Deep Future Gaze: Gaze Anticipation on Egocentric Videos
Using Adversarial Networks
Abstract
We introduce a new problem of gaze anticipation on egocentric videos. This substantially extends the conventional gaze prediction problem to future frames by no longer
confining it on the current frame. To solve this problem, we
propose a new generative adversarial neural network based
model, Deep Future Gaze (DFG). DFG generates multiple
future frames conditioned on the single current frame and
anticipates corresponding future gazes in next few seconds. It consists of two networks: generator and discriminator.

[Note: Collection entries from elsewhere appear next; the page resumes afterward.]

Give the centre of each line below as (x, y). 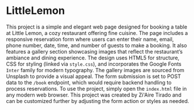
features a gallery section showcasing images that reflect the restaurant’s (94, 51)
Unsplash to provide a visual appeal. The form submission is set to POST (93, 76)
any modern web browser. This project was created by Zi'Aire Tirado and (94, 95)
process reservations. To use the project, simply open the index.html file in (96, 88)
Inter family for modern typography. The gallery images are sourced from (95, 70)
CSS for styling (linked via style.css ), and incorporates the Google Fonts (94, 64)
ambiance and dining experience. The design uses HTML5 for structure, (93, 58)
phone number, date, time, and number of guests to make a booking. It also (96, 45)

The generator uses a two-stream spatial temporal convolution architecture (3D-CNN) explicitly untangling the foreground and the background to generate future frames. It
then attaches another 3D-CNN for gaze anticipation based
on these synthetic frames. The discriminator plays against
the generator by differentiating the synthetic frames of the
generator from the real frames. Through competition with
discriminator, the generator progressively improves quality
of the future frames and thus anticipates future gaze better.
Experimental results on the publicly available egocentric
datasets show that DFG significantly outperforms all wellestablished baselines. Moreover, we demonstrate that DFG
achieves better performance of gaze prediction on current
frames than state-of-the-art methods. This is due to benefiting from learning motion discriminative representations in
frame generation. We further contribute a new egocentric
dataset (OST) in the object search task. DFG also achieves
the best performance for this challenging dataset.